二、关于富太公司的主张:因双方当事人对签证部分、取消工程部分、面积决算等签署多份协议,并于2015年9月23日形成决算明细,可以看出,双方在决算过程中,对以哪个合同来作为结算工程价款的根据并没有争议。现在,工程决算已经有了结果,故富太公司主张“应当以备案的中标合同作为结算工程价款的根据,富太公司已经付完全部工程款”,不予支持;富太公司称其总工程师郭永范与恒发公司有私人关系,结算账目不清,明细中数据有错误,未向本院出示相关证据,对此主张,不予支持。嫩江县容大建设监理有限公司于2016年4月20日出具《工程内业资料审查意见》,证明施工单位提供资料基本齐全,且工程已于2015年12月初交接入住,故富太公司主张其享有合同履行抗辩权,有权拒付剩余工程款的主张,不予支持。富太公司称质保金已退还,未出示相关证据,不予支持。富太公司收取恒发公司的建筑质量保证金50万元,富太公司称已退还5万元,未出示相关证据,不予支持。富太公司提出的未完工程量价值134,357.5元应当在工程款中扣除,因2015年3月1日,建设单位付立华,施工单位孔庆彪、张宝义、尹宝顺、何奋平、何奋惠签署协议,明确约定部分已经全部取消,故富太公司此项主张,不予支持。关于屋面增加砼层15万元,恒发公司提交14页现场签证单,合计金额为557,112.99元,这里含屋面增加砼层15万元,郭永范制作的决算明细中,现场签证的数据也是557,112.99元,可见,富太公司已经认可此15万元的存在,并已经计算在决算中。结合恒发公司提交的录音资料,付立华也有“原来我的意思就给他们十万……十万再增加五万”的意思表示。故富太公司辩称15万元不应计算在工程价款中的主张,不予支持。关于富太公司提出的水表34,293.78元,电表17,947.44元,建设基金12,072元,首先给排水工程富太公司自认已经由其另包他人,非恒发公司施工,故水表费用不应由恒发公司负担;电力工程149,000元,由开发单位即富太公司直接付给了施工单位电力安装公司,非恒发公司施工,结算明细中已将此款在总造价中扣除未支付给恒发公司,故此款与恒发公司无关。其他基金系国家税收部门依法向征收主体所缴,富太公司主张由恒发公司负担,无相关依据,不予支持。且上述三项费用均发生在结算之前,结算时富太公司也未向恒发公司提出,郭永范制作的明细中也未计算在恒发公司负担部分,故富太公司要求恒发公司负担上述三项费用,不予支持。虽然2013年5月10日《施工协议》中双方约定“阳台面积150.23㎡折半计算”,现在看,首先150.23㎡这个数据不准确,后来在2015年9月7日,付立华签署的15#楼决算面积单中,已签字认可阳台面积为252.72㎡,且郭永范制作的决算明细中,阳台面积也是按252.72㎡计算的,故富太公司主XX台面积折半计算,没有依据,不予支持。富太公司提出的鉴定申请,未在本院限定的期限内办理相关手续,本院按富太公司放弃此申请处理。富太公司提出恒发公司在施工过程中有过错,要求恒发公司赔偿富太公司损失的主张,未提出反诉,本案不予审理,当事人可另案主张权利。

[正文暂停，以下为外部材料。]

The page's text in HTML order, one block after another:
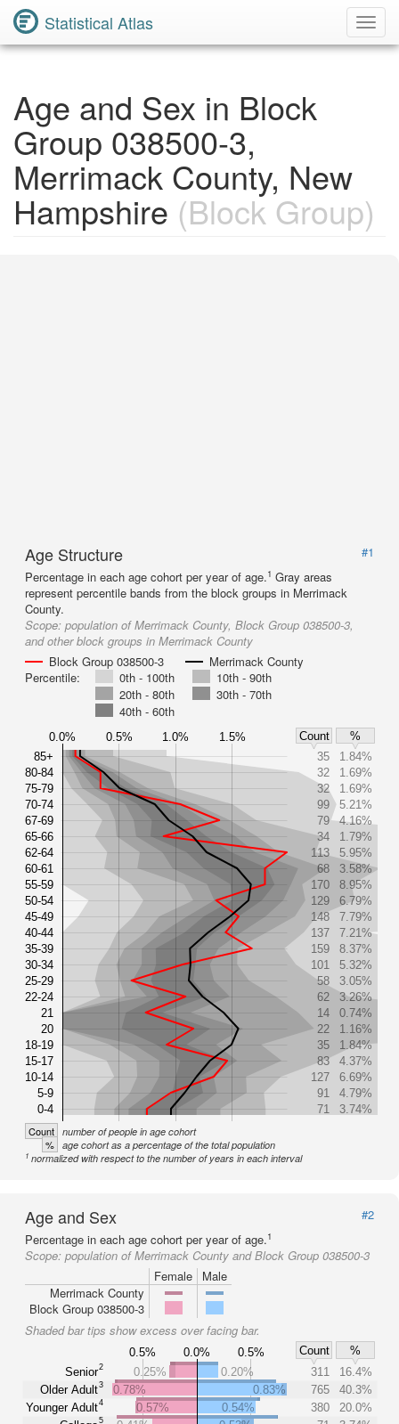
Statistical Atlas
Age and Sex in Block
Group 038500-3,
Merrimack County, New
Hampshire (Block Group)
Age Structure
#1
Percentage in each age cohort per year of age.1 Gray areas
represent percentile bands from the block groups in Merrimack
County.
Scope: population of Merrimack County, Block Group 038500-3,
and other block groups in Merrimack County
Block Group 038500-3
Merrimack County
Percentile:
0th - 100th
10th - 90th
20th - 80th
30th - 70th
40th - 60th
0.0% 0.5% 1.0% 1.5% Count
%
85+
80-84
75-79
70-74
67-69
65-66
62-64
60-61
55-59
50-54
45-49
40-44
35-39
30-34
25-29
22-24
21
20
18-19
15-17
10-14
5-9
0-4
35
1.84%
32
1.69%
32
1.69%
99
5.21%
79
4.16%
34
1.79%
113
5.95%
68
3.58%
170
8.95%
129
6.79%
148
7.79%
137
7.21%
159
8.37%
101
5.32%
58
3.05%
62
3.26%
14
0.74%
22
1.16%
35
1.84%
83
4.37%
127
6.69%
91
4.79%
71
3.74%
Count number of people in age cohort
% age cohort as a percentage of the total population
1 normalized with respect to the number of years in each interval
Age and Sex
#2
Percentage in each age cohort per year of age.1
Scope: population of Merrimack County and Block Group 038500-3
Female
Male
Merrimack County
Block Group 038500-3
Shaded bar tips show excess over facing bar.
0.5% 0.0% 0.5% Count
%
Senior2
Older Adult3
Younger Adult4
5
0.25% 0.20% 311
16.4%
0.78%
0.83% 765
40.3%
0.57%
0.54% 380
20.0%
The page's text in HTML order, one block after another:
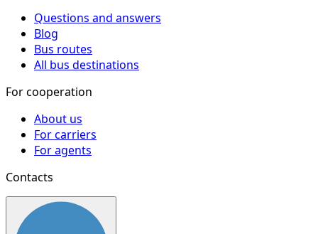
Questions and answers
Blog
Bus routes
All bus destinations
For cooperation
About us
For carriers
For agents
Contacts
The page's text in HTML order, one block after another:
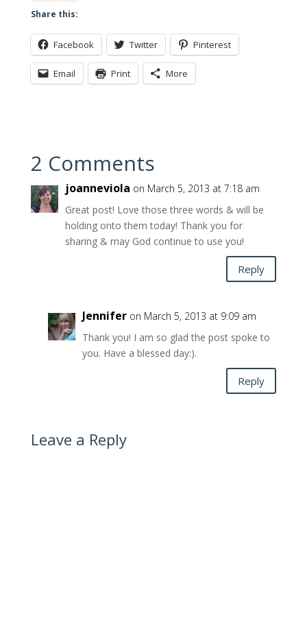
Share this:
Facebook Twitter Pinterest
Email Print More
2 Comments
joanneviola on March 5, 2013 at 7:18 am
Great post! Love those three words & will be
holding onto them today! Thank you for
sharing & may God continue to use you!
Reply
Jennifer on March 5, 2013 at 9:09 am
Thank you! I am so glad the post spoke to
you. Have a blessed day:).
Reply
Leave a Reply
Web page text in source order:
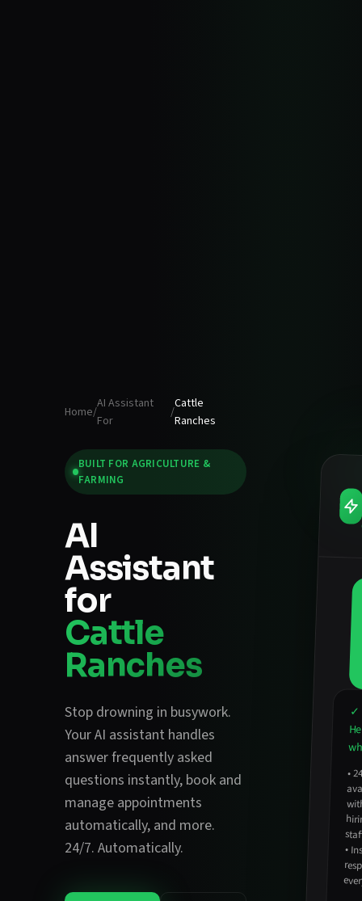
Home/
AI Assistant
For
/
Cattle
Ranches
BUILT FOR AGRICULTURE &
FARMING
AI
Assistant
for
Cattle
Ranches
Stop drowning in busywork.
Your AI assistant handles
answer frequently asked
questions instantly, book and
manage appointments
automatically, and more.
24/7. Automatically.
✓
•
•
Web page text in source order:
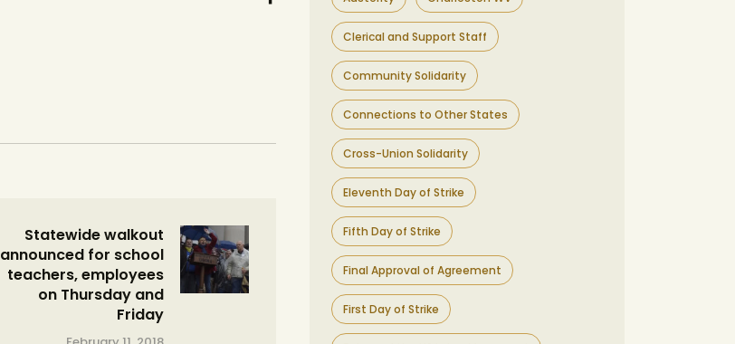
Statewide walkout
announced for school
teachers, employees
on Thursday and
Friday
Clerical and Support Staff
Community Solidarity
Connections to Other States
Cross-Union Solidarity
Eleventh Day of Strike
Fifth Day of Strike
Final Approval of Agreement
First Day of Strike
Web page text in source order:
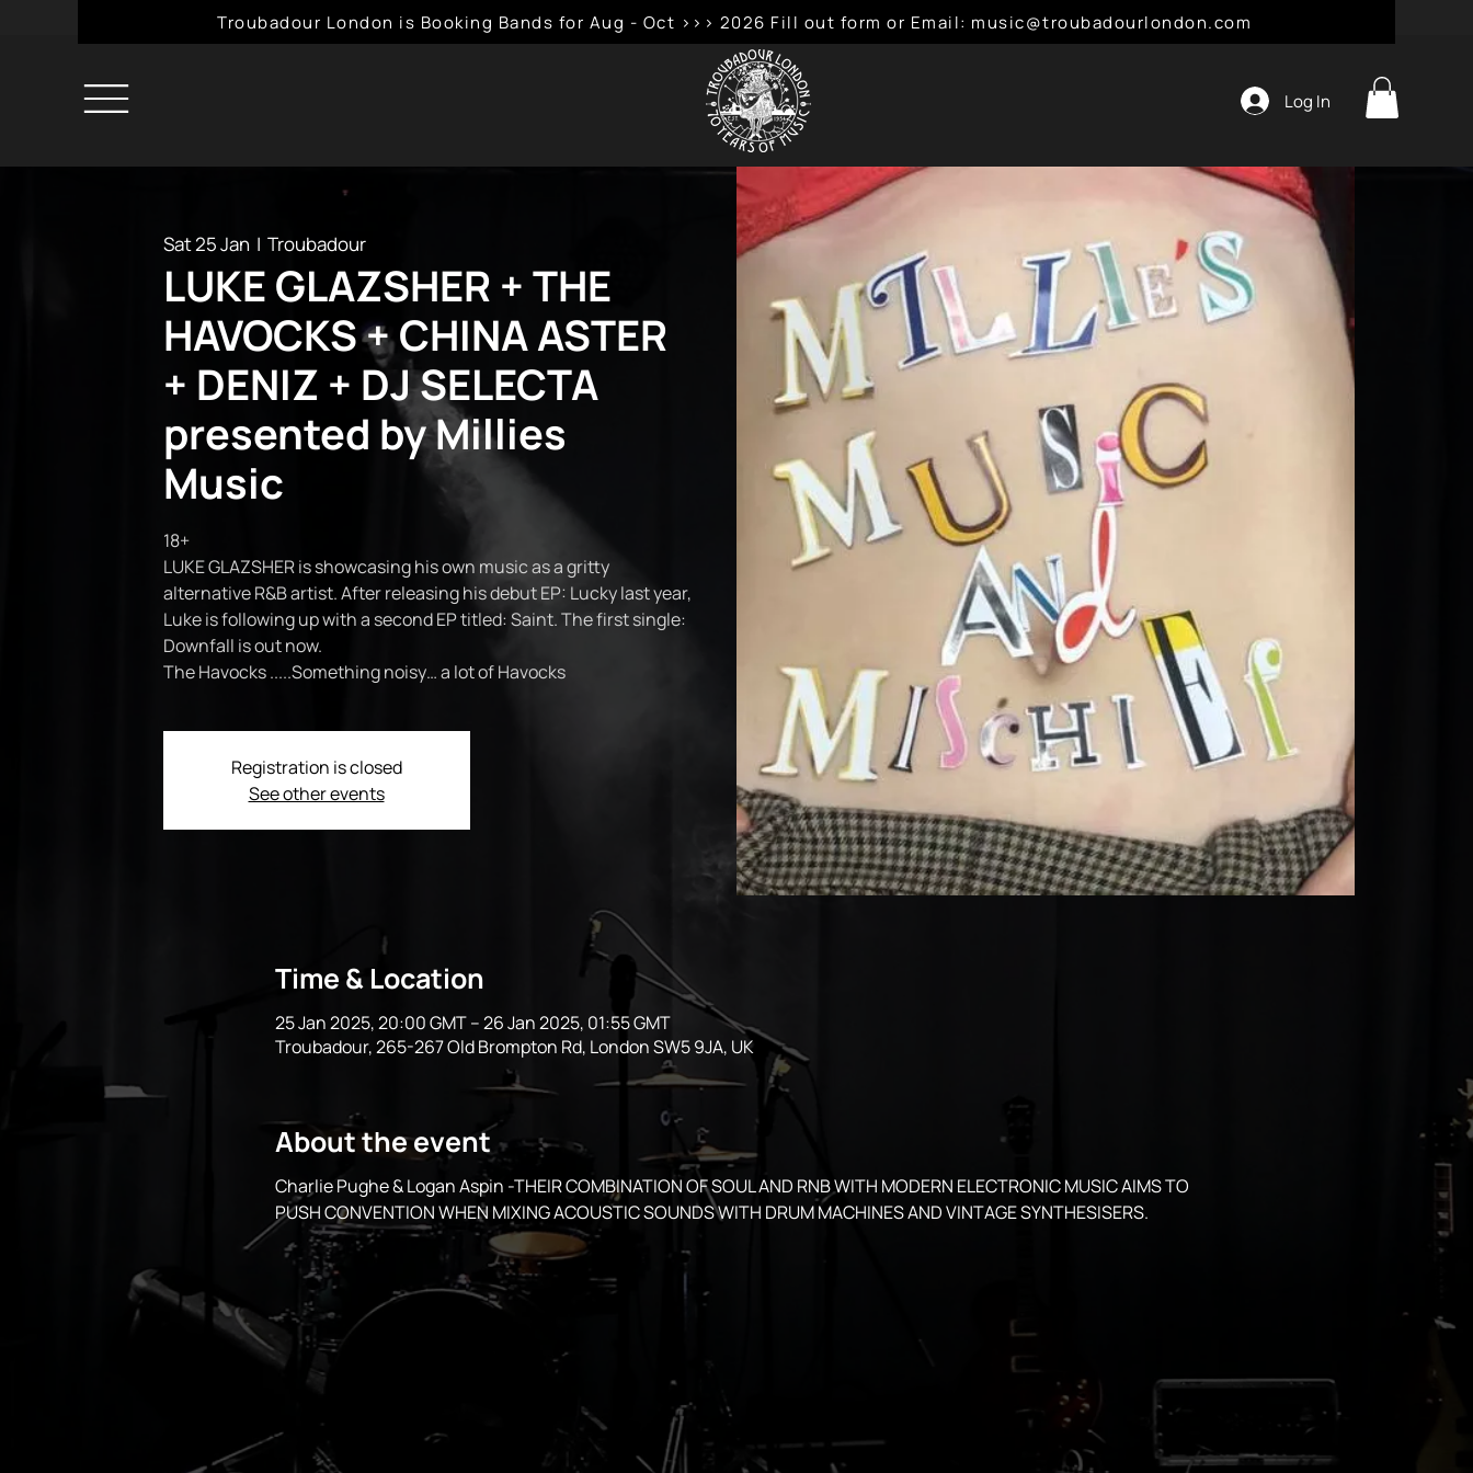
Log In
Troubadour London is Booking Bands for Aug - Oct >>> 2026 Fill out form or Email: music@troubadourlondon.com
Sat 25 Jan
  |
Troubadour
LUKE GLAZSHER + THE
HAVOCKS + CHINA ASTER
+ DENIZ + DJ SELECTA
presented by Millies
Music
18+
LUKE GLAZSHER is showcasing his own music as a gritty
alternative R&B artist. After releasing his debut EP: Lucky last year,
Luke is following up with a second EP titled: Saint. The first single:
Downfall is out now.
The Havocks .....Something noisy… a lot of Havocks
Registration is closed
See other events
Time & Location
25 Jan 2025, 20:00 GMT – 26 Jan 2025, 01:55 GMT
Troubadour, 265-267 Old Brompton Rd, London SW5 9JA, UK
About the event
Charlie Pughe & Logan Aspin -THEIR COMBINATION OF SOUL AND RNB WITH MODERN ELECTRONIC MUSIC AIMS TO
PUSH CONVENTION WHEN MIXING ACOUSTIC SOUNDS WITH DRUM MACHINES AND VINTAGE SYNTHESISERS.

综上,依照《中华人民共和国合同法》第八条、第六十条、第二百八十六条,《最高人民法院关于审理建设工程施工合同纠纷案件适用法律问题的解释》第十七条,《最高人民法院关于适用〈中华人民共和国民事诉讼法〉的解释》第九十条规定,判决:一、富太公司给付恒发公司工程款1,431,587.16元,并自2016年6月30日起至实际给付完毕时止,按照中国人民银行发布的同期同类贷款利率计付利息;二、富太公司给付恒发公司质保金172,162.21元;三、富太公司给付恒发公司建筑质量保证金50万元,并自2013年5月10日起至实际给付完毕时止,按照中国人民银行发布的同期同类贷款利率计付利息;四、富太公司给付恒发公司地基款48万元,并自2016年6月30日起至实际给付完毕时止,按照中国人民银行发布的同期同类贷款利率计付利息;五、驳回恒发公司其他诉讼请求。以上于本判决生效后15日内履行。案件受理费50,887元(缓交),由恒发公司负担19,611元,富太公司负担31,276元。
本院二审期间,当事人围绕上诉请求依法提交了证据。本院组织当事人进行了证据交换和质证。
富太公司向本院提交2013年4月10日收据一份,证明一审庭审结束后富太公司通过查看财务凭证,发现50万元的质量保证金已经返还45万元,45万元中有5万元通过银行转账,恒发公司在一审时提交的转账记录,剩余40万元在2015年6月2日返还,一审认定没有返还错误。
恒发公司的委托诉讼代理人孔庆彪对该证据的真实性有异议,认为没有恒发公司项目负责人签字,是周素云单方书写的,2013年4月10日还没有开工,该证据与本案无关。
本院经认证认为,富太公司提交的该收据系其单方书写,未提供已将质量保证金退还的其他有效凭证,故不予采信。
本院查明的事实除2015年9月7日,付立华、何奋平、何奋惠签署15#楼面积决算,认定总建筑面积252.72㎡外,其他事实与一审法院查明的一致。另查明,2015年9月7日,付立华、何奋平、何奋惠签署15#楼面积决算,认定阳台面积252.72㎡。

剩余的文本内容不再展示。